CLAS Standards
Non-English speaking patients present a challenge for those working in the healthcare industry due to the difficulty in accurately assisting and assessing the patient's needs. Because of this, it is required that interpreters be provided for patients who are non-English speakers.
Medical Language Interpretation Tools
There are six commonly used medical interpretation tools that hospitals can select from when serving patients. The first tool is a trained professional medical translator. This resource is optimal for larger hospitals that are serving a large amount of a certain group of people. For instance, an area with a large number of French speaking patients should have a French medical translator on staff. The second option is using a phone medical translator. When using a phone translator, the doctor, patient, and translator are all on the phone at the same time and work together to discuss the circumstances. The third option for areas that serve a wide array of international patients from differing backgrounds is using the AT&T translation line. This line provides translators for every background and is a much less expensive option when used occasionally.
The other three options are not considered ideal and can actually result in less than desired and even dangerous outcomes. The first option is using bilingual staff. While this option may seem less expensive to the hospital, there is a danger of the bilingual staff translating incorrectly due to compromised interests. The next unacceptable option is allowing a community volunteer to translate. In smaller communities this can be highly detrimental as the patient may not be willing to share information with someone they know from the community. Finally, family members are often used to translate. This option is by far the least optimal as both patient and concerned family member may alter the translation and information given to please the person translating.
Legal Responsibilities
Regardless of the cost, hospitals are required under the Civil Rights Act and CLAS to provide language assistance. Anything less by a federally funded hospital could be seen as discriminatory and result in loss of government funding. Further, U.S. Health and Human Services provides specific guidelines and standards as to the necessity of competent and appropriate language assistance.

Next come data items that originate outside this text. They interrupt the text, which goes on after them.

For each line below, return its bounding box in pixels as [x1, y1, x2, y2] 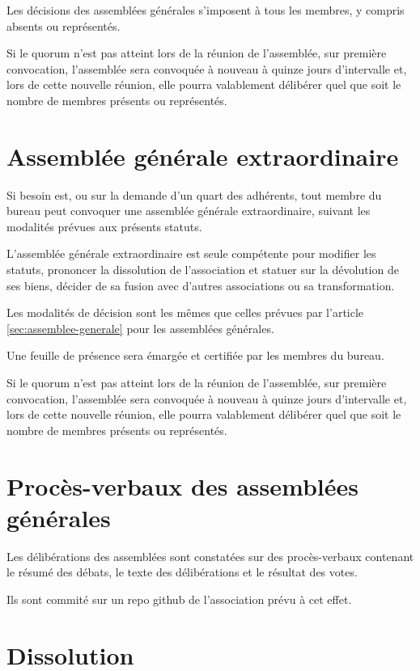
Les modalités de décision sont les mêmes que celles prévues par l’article [6, 304, 364, 321]
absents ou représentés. [6, 17, 121, 34]
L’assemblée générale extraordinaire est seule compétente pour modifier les [6, 245, 376, 262]
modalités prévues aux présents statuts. [6, 217, 202, 234]
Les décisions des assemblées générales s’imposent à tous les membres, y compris [6, 2, 405, 18]
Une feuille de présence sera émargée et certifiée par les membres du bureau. [6, 347, 384, 364]
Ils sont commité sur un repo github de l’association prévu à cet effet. [6, 590, 352, 607]
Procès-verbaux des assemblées [6, 469, 358, 502]
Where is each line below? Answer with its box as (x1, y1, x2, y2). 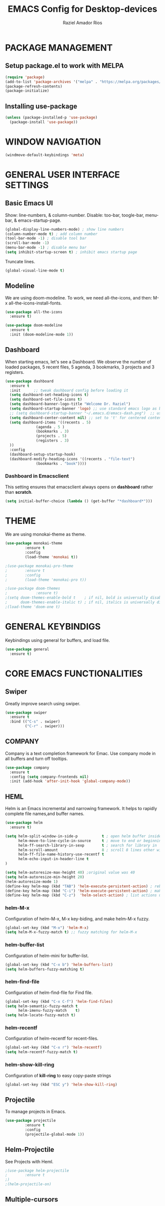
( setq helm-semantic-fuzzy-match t (5, 1003, 78, 1009)
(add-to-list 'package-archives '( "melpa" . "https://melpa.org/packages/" (5, 79, 164, 84)
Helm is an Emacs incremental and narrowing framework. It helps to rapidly (5, 806, 157, 812)
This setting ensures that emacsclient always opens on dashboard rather (5, 483, 153, 490)
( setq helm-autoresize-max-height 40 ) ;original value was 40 (5, 870, 135, 875)
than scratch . (5, 489, 33, 495)
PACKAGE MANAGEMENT (5, 42, 113, 53)
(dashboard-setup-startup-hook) (9, 452, 76, 457)

CLAS Standards in the Case Story
In the case story, a hospital was being presented with a new group of English Language Learners that made care difficult. The CEO's first step was correct in evaluating how large the group was in comparison to the amount of people served by the hospital. The CEO did research into the community and determined that the patients were not simply a fluke. At that point, the decision was properly made to seek out competent language assistance. The CEO first sought a sub-standard technique of using community leaders who were at the time working through the process of becoming medical translators. In a normal circumstance a medical translator is ideal. However, because the group of patients was so tightly knit, the CEO realized that there is a high risk of patient reluctance because the people were also community volunteers. After realizing the problem, the CEO made the decision to use the translation phone line in order to ensure accurate translation and confidentiality with patients. The only mistake that the CEO then made was not fully communicating her concerns about confidentiality to the hospital staff, resulting in a separate campaign. Were her intentions given, the staff most likely would have simply cooperated.